---------- DATA EXTRACTS

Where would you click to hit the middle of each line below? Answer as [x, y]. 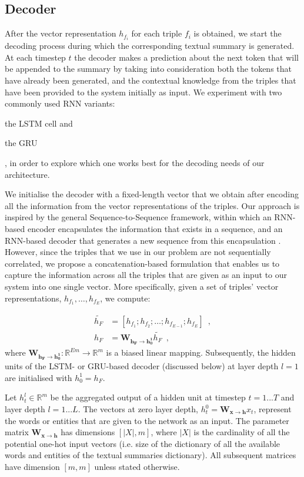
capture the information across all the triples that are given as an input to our [146, 275]
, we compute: [125, 298]
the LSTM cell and [39, 123]
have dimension [32, 466]
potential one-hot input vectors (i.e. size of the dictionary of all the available [143, 443]
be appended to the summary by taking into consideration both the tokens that [148, 69]
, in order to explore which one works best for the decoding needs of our [135, 163]
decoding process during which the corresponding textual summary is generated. [150, 46]
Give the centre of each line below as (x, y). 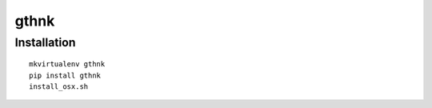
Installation (45, 42)
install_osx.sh (59, 86)
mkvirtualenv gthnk (67, 64)
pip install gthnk (65, 75)
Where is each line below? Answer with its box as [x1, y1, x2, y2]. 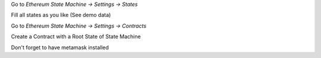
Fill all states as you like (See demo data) [11, 12, 111, 19]
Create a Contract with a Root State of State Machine [11, 33, 141, 40]
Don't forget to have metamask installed [11, 44, 109, 51]
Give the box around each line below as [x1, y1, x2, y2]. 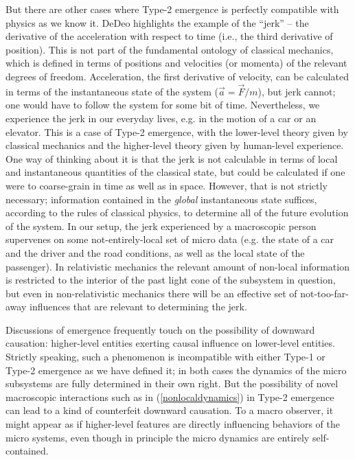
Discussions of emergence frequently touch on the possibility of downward [5, 322, 315, 336]
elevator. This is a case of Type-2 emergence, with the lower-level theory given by [5, 124, 348, 139]
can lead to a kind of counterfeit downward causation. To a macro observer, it [5, 403, 334, 417]
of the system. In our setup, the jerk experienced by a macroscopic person [5, 218, 317, 233]
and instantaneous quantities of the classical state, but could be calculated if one [5, 165, 345, 179]
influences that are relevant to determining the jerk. [29, 299, 247, 314]
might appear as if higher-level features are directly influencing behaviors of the [5, 417, 340, 431]
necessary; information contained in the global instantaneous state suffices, [5, 192, 317, 206]
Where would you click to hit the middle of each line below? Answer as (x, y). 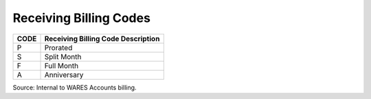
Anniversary (64, 74)
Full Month (61, 65)
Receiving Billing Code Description (102, 38)
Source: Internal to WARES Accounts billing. (75, 87)
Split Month (63, 56)
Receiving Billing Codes (82, 18)
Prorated (58, 47)
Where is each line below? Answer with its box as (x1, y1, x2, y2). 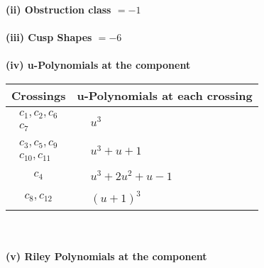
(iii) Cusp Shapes (6, 30, 92, 45)
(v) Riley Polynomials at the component (6, 249, 207, 264)
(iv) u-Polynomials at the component (6, 57, 191, 72)
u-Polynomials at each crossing (77, 86, 253, 104)
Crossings (11, 86, 66, 104)
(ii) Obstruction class (6, 2, 111, 16)
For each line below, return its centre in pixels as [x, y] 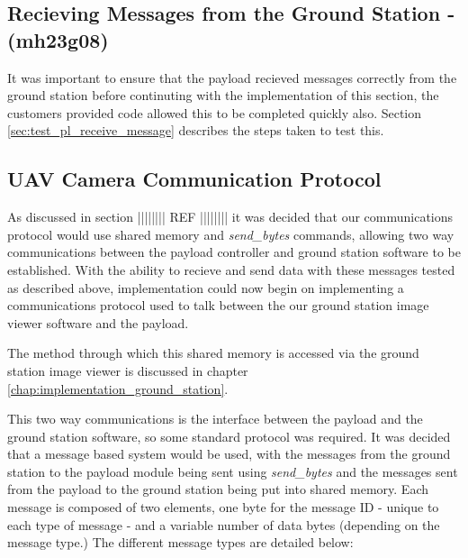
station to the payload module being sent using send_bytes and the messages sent [233, 471]
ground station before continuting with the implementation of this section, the [223, 95]
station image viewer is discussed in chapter [128, 370]
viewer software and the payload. [98, 322]
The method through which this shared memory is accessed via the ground [213, 353]
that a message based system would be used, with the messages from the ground [229, 454]
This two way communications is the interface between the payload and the [215, 419]
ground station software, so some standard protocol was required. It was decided [229, 436]
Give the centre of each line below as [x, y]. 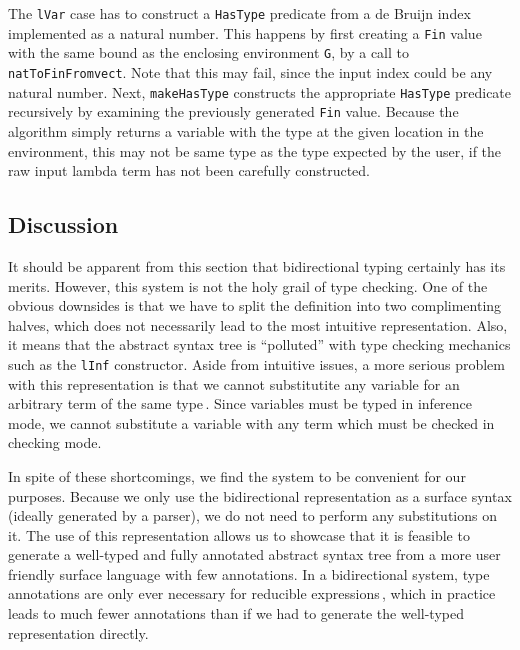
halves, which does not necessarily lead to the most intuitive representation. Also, [258, 324]
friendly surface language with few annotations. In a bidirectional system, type [249, 573]
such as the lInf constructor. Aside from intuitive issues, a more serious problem [256, 363]
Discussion [63, 224]
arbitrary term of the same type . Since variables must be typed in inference [240, 403]
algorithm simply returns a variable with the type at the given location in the [246, 130]
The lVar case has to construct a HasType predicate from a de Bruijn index [239, 13]
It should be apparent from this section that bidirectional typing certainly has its [257, 265]
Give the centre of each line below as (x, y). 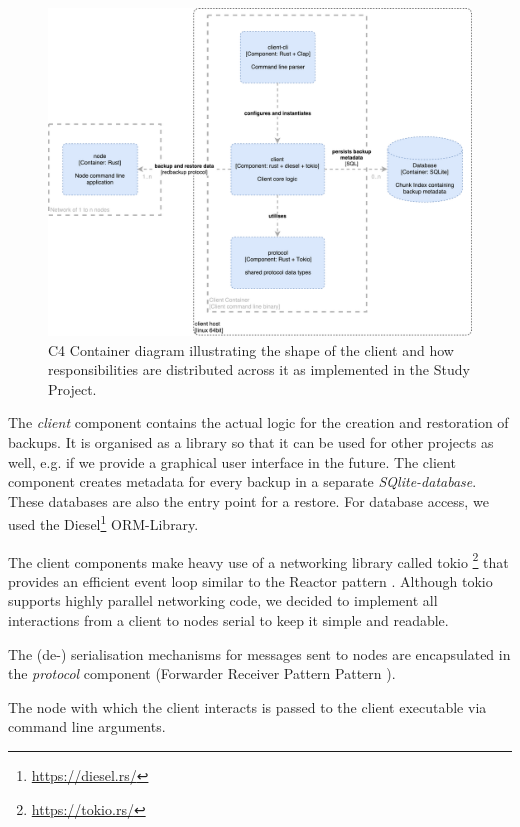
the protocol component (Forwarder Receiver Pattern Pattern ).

--------------------

Using the records above, print exactly the lines between the ones containing "pip install gthnk (65, 75)" and "For each line", inclusive, and nothing else; no pictures.

SOLUTION |
pip install gthnk (65, 75)
Where is each line below? Answer with its box as [x1, y1, x2, y2]. 
Fill all states as you like (See demo data) [11, 12, 111, 19]
Create a Contract with a Root State of State Machine [11, 33, 141, 40]
Don't forget to have metamask installed [11, 44, 109, 51]
Give the box around each line below as [x1, y1, x2, y2]. 
Discussions of emergence frequently touch on the possibility of downward [5, 322, 315, 336]
elevator. This is a case of Type-2 emergence, with the lower-level theory given by [5, 124, 348, 139]
can lead to a kind of counterfeit downward causation. To a macro observer, it [5, 403, 334, 417]
of the system. In our setup, the jerk experienced by a macroscopic person [5, 218, 317, 233]
and instantaneous quantities of the classical state, but could be calculated if one [5, 165, 345, 179]
influences that are relevant to determining the jerk. [29, 299, 247, 314]
might appear as if higher-level features are directly influencing behaviors of the [5, 417, 340, 431]
necessary; information contained in the global instantaneous state suffices, [5, 192, 317, 206]
Where would you click to hit the middle of each line below? Answer as (x, y). 
Anniversary (64, 74)
Full Month (61, 65)
Receiving Billing Code Description (102, 38)
Source: Internal to WARES Accounts billing. (75, 87)
Split Month (63, 56)
Receiving Billing Codes (82, 18)
Prorated (58, 47)
Where is each line below? Answer with its box as (x1, y1, x2, y2). 
(iii) Cusp Shapes (6, 30, 92, 45)
(v) Riley Polynomials at the component (6, 249, 207, 264)
(iv) u-Polynomials at the component (6, 57, 191, 72)
u-Polynomials at each crossing (77, 86, 253, 104)
Crossings (11, 86, 66, 104)
(ii) Obstruction class (6, 2, 111, 16)
For each line below, return its centre in pixels as [x, y] 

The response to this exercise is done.